Please count, in the material below, each line containing "Anabaptist", and report only the number.
- - -
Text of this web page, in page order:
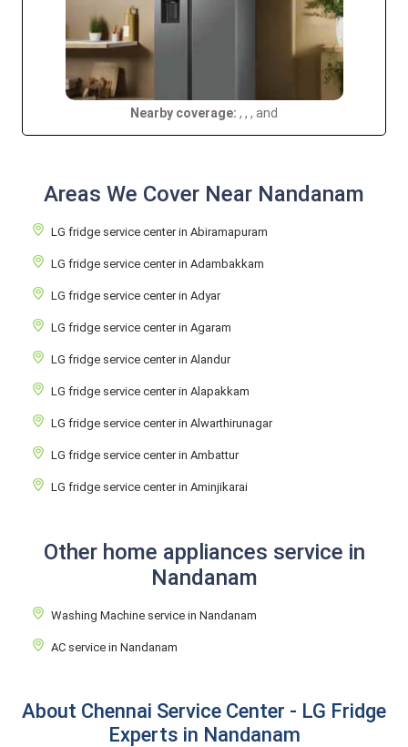
Nearby coverage: , , , and
Areas We Cover Near Nandanam
LG fridge service center in Abiramapuram
LG fridge service center in Adambakkam
LG fridge service center in Adyar
LG fridge service center in Agaram
LG fridge service center in Alandur
LG fridge service center in Alapakkam
LG fridge service center in Alwarthirunagar
LG fridge service center in Ambattur
LG fridge service center in Aminjikarai
Other home appliances service in
Nandanam
Washing Machine service in Nandanam
AC service in Nandanam
About Chennai Service Center - LG Fridge
Experts in Nandanam
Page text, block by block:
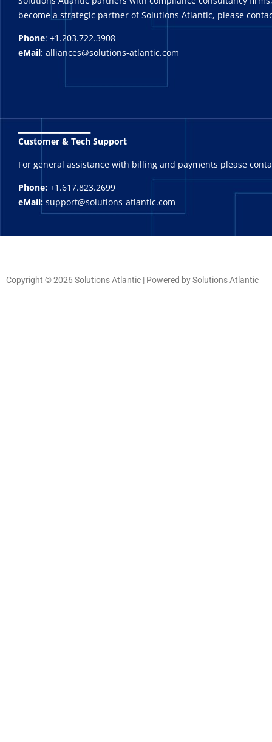
become a strategic partner of Solutions Atlantic, please
Phone: +1.203.722.3908
eMail: alliances@solutions-atlantic.com
_______
Customer & Tech Support
For general assistance with billing and payments please
Phone: +1.617.823.2699
eMail: support@solutions-atlantic.com
Copyright © 2026 Solutions Atlantic | Powered by Solutions Atlantic
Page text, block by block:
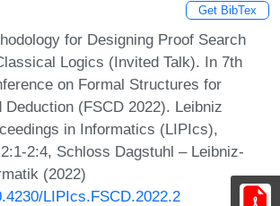
Get BibTex
for Designing Proof Search
Logics (Invited Talk). In 7th
on Formal Structures for
Deduction (FSCD 2022). Leibniz
in Informatics (LIPIcs),
2:4, Schloss Dagstuhl – Leibniz-
(2022)
LIPIcs.FSCD.2022.2
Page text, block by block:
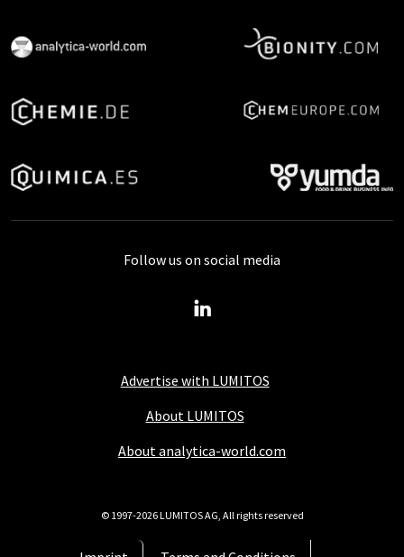
Advertise with LUMITOS
About LUMITOS
About analytica-world.com
Follow us on social media
© 1997-2026 LUMITOS AG, All rights reserved
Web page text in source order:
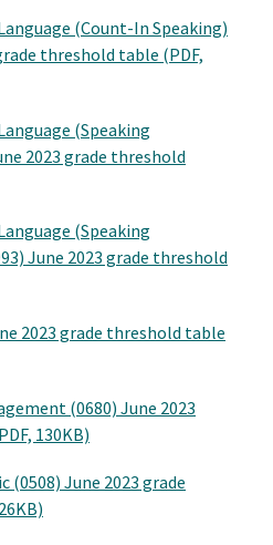
(Count-In Speaking)
threshold table (PDF,
(Speaking
2023 grade threshold
(Speaking
June 2023 grade threshold
2023 grade threshold table
(0680) June 2023
130KB)
(0508) June 2023 grade
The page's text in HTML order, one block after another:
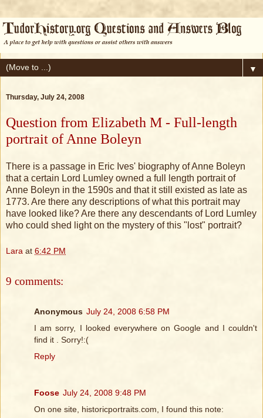
▼
Thursday, July 24, 2008
Question from Elizabeth M - Full-length
portrait of Anne Boleyn
There is a passage in Eric Ives' biography of Anne Boleyn
that a certain Lord Lumley owned a full length portrait of
Anne Boleyn in the 1590s and that it still existed as late as
1773. Are there any descriptions of what this portrait may
have looked like? Are there any descendants of Lord Lumley
who could shed light on the mystery of this "lost" portrait?
Lara at 6:42 PM
9 comments:
Anonymous July 24, 2008 6:58 PM
I am sorry, I looked everywhere on Google and I couldn't
find it . Sorry!:(
Reply
Foose July 24, 2008 9:48 PM
On one site, historicportraits.com, I found this note:
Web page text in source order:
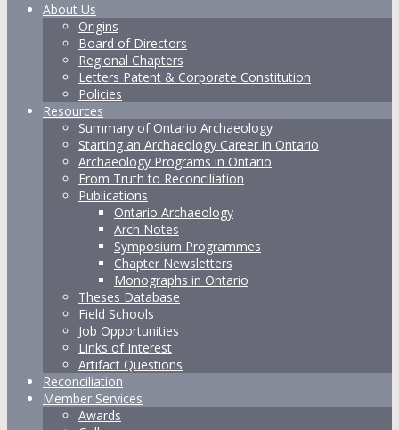
About Us
Origins
Board of Directors
Regional Chapters
Letters Patent & Corporate Constitution
Policies
Resources
Summary of Ontario Archaeology
Starting an Archaeology Career in Ontario
Archaeology Programs in Ontario
From Truth to Reconciliation
Publications
Ontario Archaeology
Arch Notes
Symposium Programmes
Chapter Newsletters
Monographs in Ontario
Theses Database
Field Schools
Job Opportunities
Links of Interest
Artifact Questions
Reconciliation
Member Services
Awards
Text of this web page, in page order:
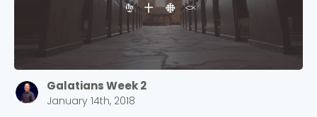
Galatians Week 2
January 14th, 2018
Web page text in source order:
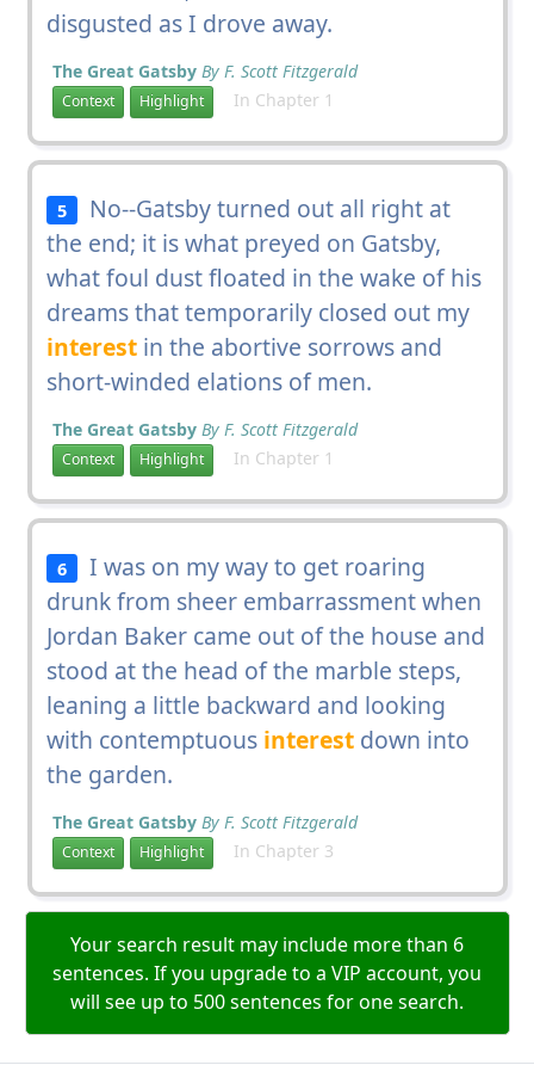
disgusted as I drove away.
The Great Gatsby By F. Scott Fitzgerald
Context Highlight In Chapter 1
5
No--Gatsby turned out all right at
the end; it is what preyed on Gatsby,
what foul dust floated in the wake of his
dreams that temporarily closed out my
interestin the abortive sorrows and
short-winded elations of men.
The Great Gatsby By F. Scott Fitzgerald
Context Highlight In Chapter 1
6
I was on my way to get roaring
drunk from sheer embarrassment when
Jordan Baker came out of the house and
stood at the head of the marble steps,
leaning a little backward and looking
with contemptuous interestdown into
the garden.
The Great Gatsby By F. Scott Fitzgerald
Context Highlight In Chapter 3
Your search result may include more than 6
sentences. If you upgrade to a VIP account, you
will see up to 500 sentences for one search.
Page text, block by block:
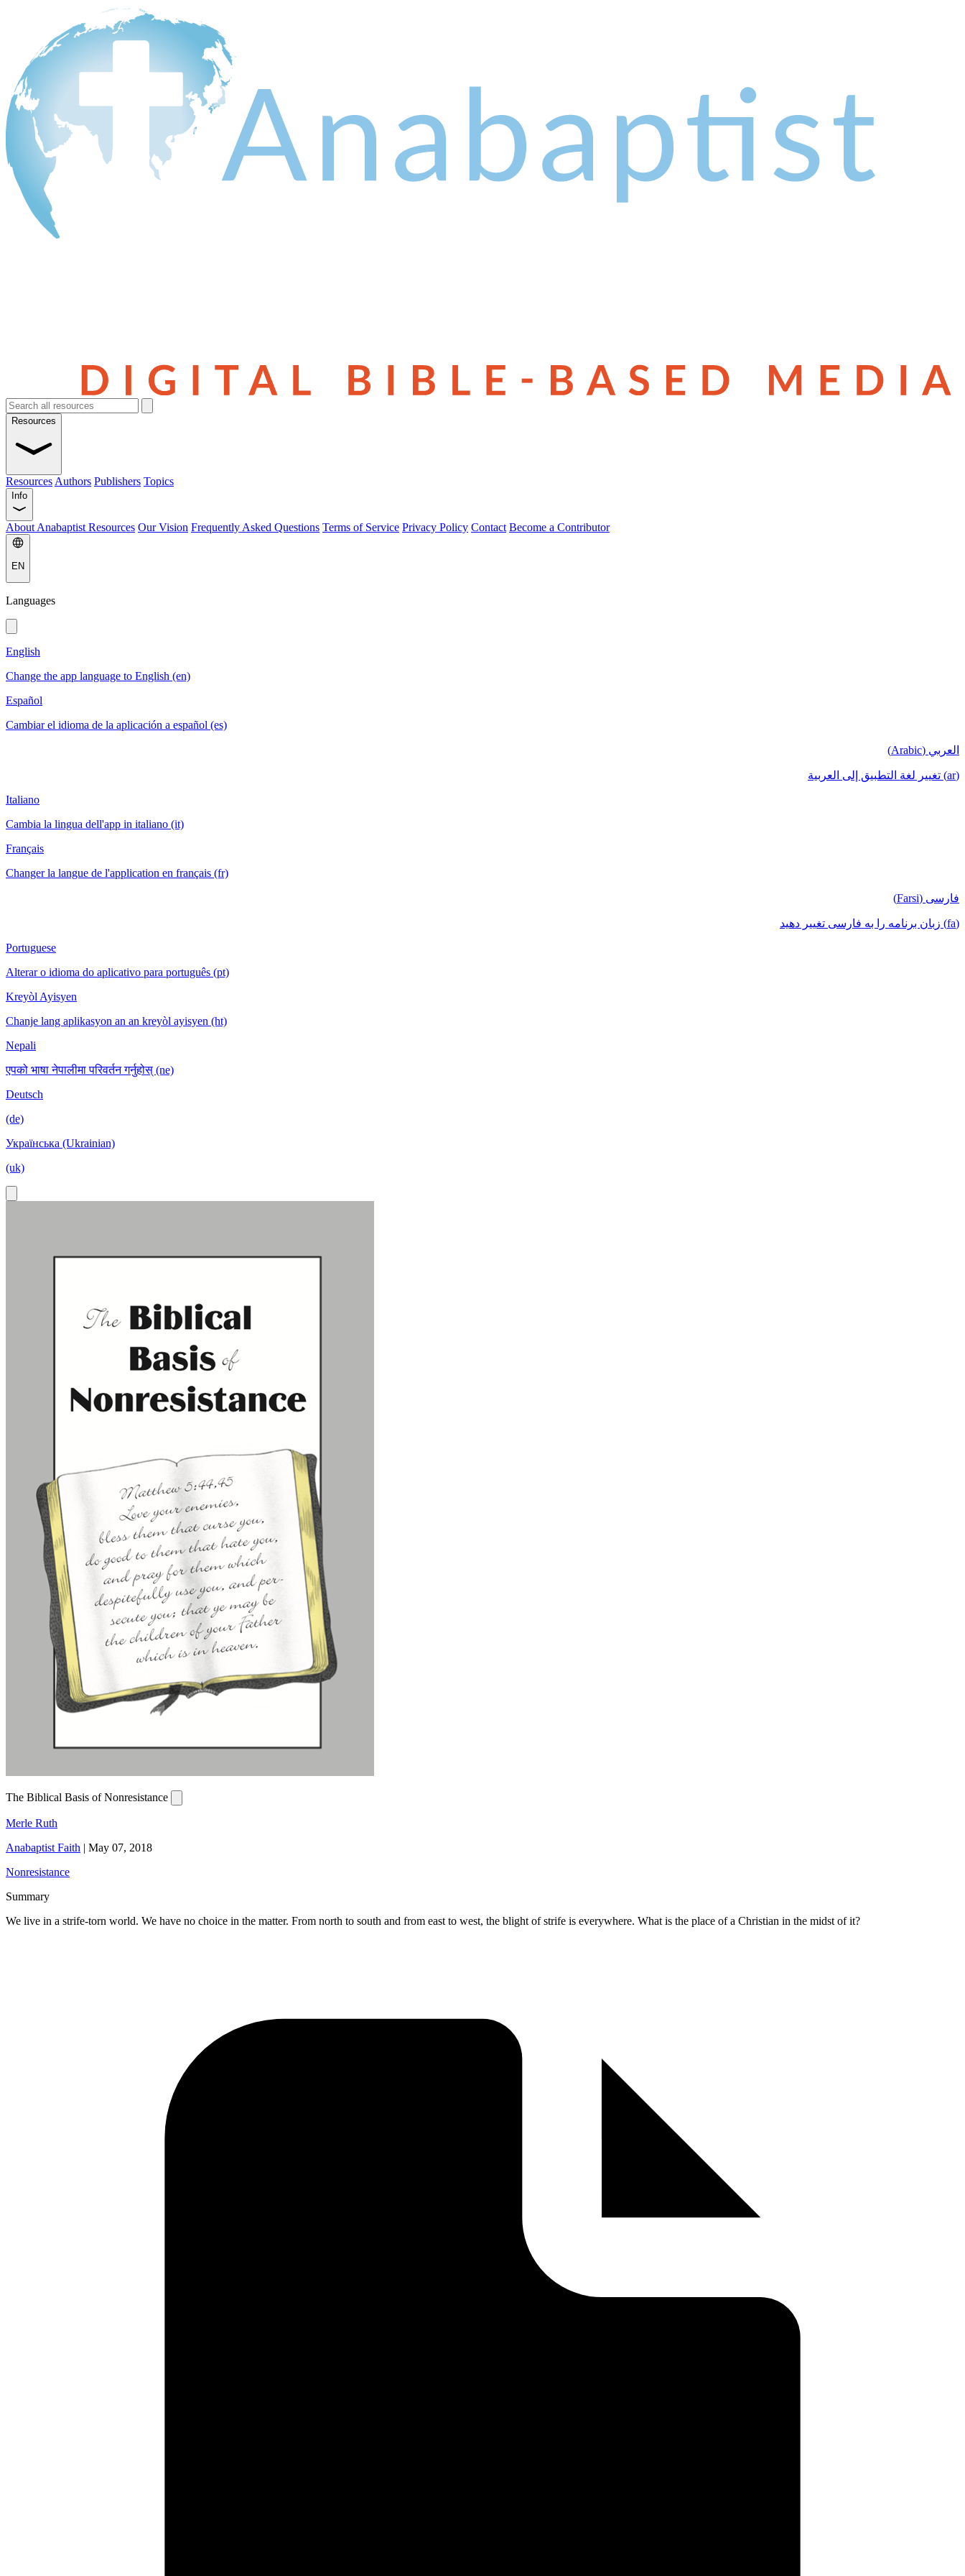
Resources
Resources Authors Publishers Topics
Info
About Anabaptist Resources Our Vision Frequently Asked Questions Terms of Service Privacy Policy Contact Become a Contributor
EN
Languages
English
Change the app language to English (en)
Español
Cambiar el idioma de la aplicación a español (es)
العربي (Arabic)
(ar) تغيير لغة التطبيق إلى العربية
Italiano
Cambia la lingua dell'app in italiano (it)
Français
Changer la langue de l'application en français (fr)
فارسی (Farsi)
(fa) زبان برنامه را به فارسی تغییر دهید
Portuguese
Alterar o idioma do aplicativo para português (pt)
Kreyòl Ayisyen
Chanje lang aplikasyon an an kreyòl ayisyen (ht)
Nepali
एपको भाषा नेपालीमा परिवर्तन गर्नुहोस् (ne)
Deutsch
(de)
Українська (Ukrainian)
(uk)
The Biblical Basis of Nonresistance
Merle Ruth
Anabaptist Faith | May 07, 2018
Nonresistance
Summary
We live in a strife-torn world. We have no choice in the matter. From north to south and from east to west, the blight of strife is everywhere. What is the place of a Christian in the midst of it?
- - -
RESULT OF THIS TASK: 2